● Exercise description:
Once the pictures have been removed, repeat the remainder of the records exactly.

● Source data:
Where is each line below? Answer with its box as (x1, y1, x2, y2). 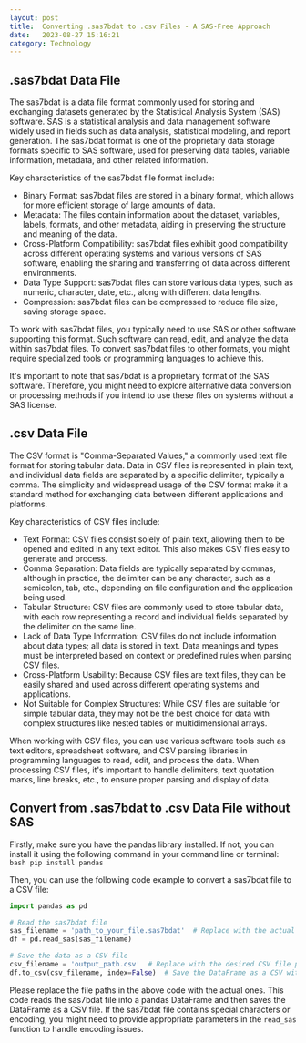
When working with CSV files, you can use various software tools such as (9, 735, 286, 746)
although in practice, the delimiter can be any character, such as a (22, 572, 271, 583)
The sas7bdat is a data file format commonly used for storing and (9, 97, 255, 107)
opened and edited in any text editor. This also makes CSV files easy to (22, 543, 290, 554)
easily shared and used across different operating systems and (22, 679, 260, 690)
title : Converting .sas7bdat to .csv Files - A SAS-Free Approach (9, 22, 271, 31)
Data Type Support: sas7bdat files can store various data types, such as (22, 277, 294, 288)
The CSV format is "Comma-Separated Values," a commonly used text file (9, 450, 288, 461)
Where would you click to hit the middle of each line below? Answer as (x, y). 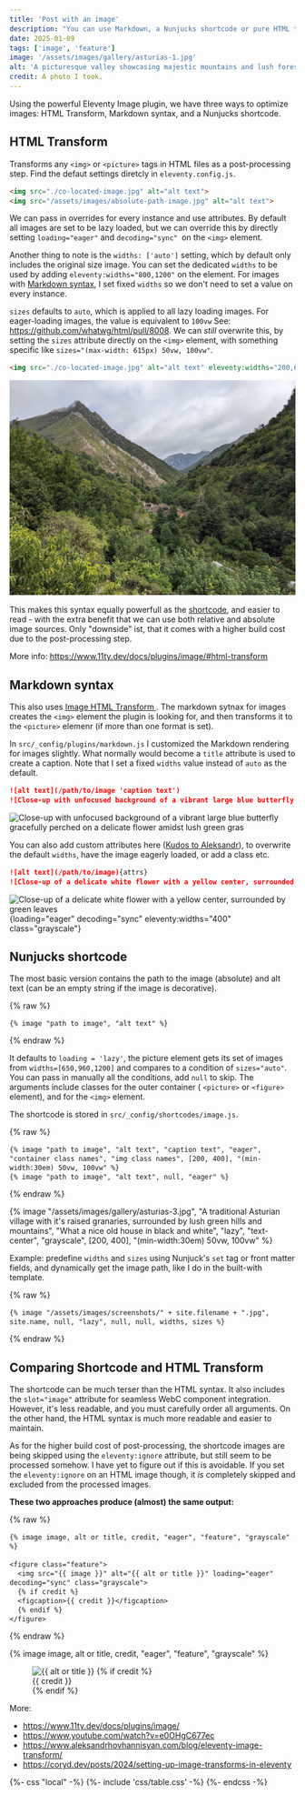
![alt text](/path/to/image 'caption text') (95, 791)
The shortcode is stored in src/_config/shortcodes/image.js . (124, 1115)
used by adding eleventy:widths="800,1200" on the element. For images (144, 275)
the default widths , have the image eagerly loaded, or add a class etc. (140, 854)
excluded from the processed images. (80, 1484)
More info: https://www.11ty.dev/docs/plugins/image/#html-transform (138, 657)
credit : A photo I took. (56, 77)
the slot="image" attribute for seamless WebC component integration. (140, 1399)
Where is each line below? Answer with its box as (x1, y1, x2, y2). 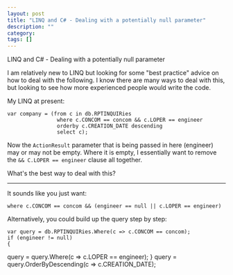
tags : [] (7, 36, 33, 43)
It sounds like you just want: (7, 189, 87, 198)
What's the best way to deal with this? (7, 169, 116, 178)
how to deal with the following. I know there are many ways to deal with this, (7, 76, 225, 84)
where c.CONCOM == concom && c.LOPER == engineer (56, 116, 203, 124)
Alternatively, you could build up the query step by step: (7, 215, 168, 223)
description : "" (7, 23, 54, 30)
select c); (56, 129, 89, 136)

● Answer area:
Where is each line below? Answer with its box as (x1, y1, x2, y2). 
When working with CSV files, you can use various software tools such as (9, 735, 286, 746)
although in practice, the delimiter can be any character, such as a (22, 572, 271, 583)
The sas7bdat is a data file format commonly used for storing and (9, 97, 255, 107)
opened and edited in any text editor. This also makes CSV files easy to (22, 543, 290, 554)
easily shared and used across different operating systems and (22, 679, 260, 690)
title : Converting .sas7bdat to .csv Files - A SAS-Free Approach (9, 22, 271, 31)
Data Type Support: sas7bdat files can store various data types, such as (22, 277, 294, 288)
The CSV format is "Comma-Separated Values," a commonly used text file (9, 450, 288, 461)
Where would you click to hit the middle of each line below? Answer as (x, y). 
![alt text](/path/to/image 'caption text') (95, 791)
The shortcode is stored in src/_config/shortcodes/image.js . (124, 1115)
used by adding eleventy:widths="800,1200" on the element. For images (144, 275)
the default widths , have the image eagerly loaded, or add a class etc. (140, 854)
excluded from the processed images. (80, 1484)
More info: https://www.11ty.dev/docs/plugins/image/#html-transform (138, 657)
credit : A photo I took. (56, 77)
the slot="image" attribute for seamless WebC component integration. (140, 1399)
Where is each line below? Answer with its box as (x1, y1, x2, y2). 
tags : [] (7, 36, 33, 43)
It sounds like you just want: (7, 189, 87, 198)
What's the best way to deal with this? (7, 169, 116, 178)
how to deal with the following. I know there are many ways to deal with this, (7, 76, 225, 84)
where c.CONCOM == concom && c.LOPER == engineer (56, 116, 203, 124)
Alternatively, you could build up the query step by step: (7, 215, 168, 223)
description : "" (7, 23, 54, 30)
select c); (56, 129, 89, 136)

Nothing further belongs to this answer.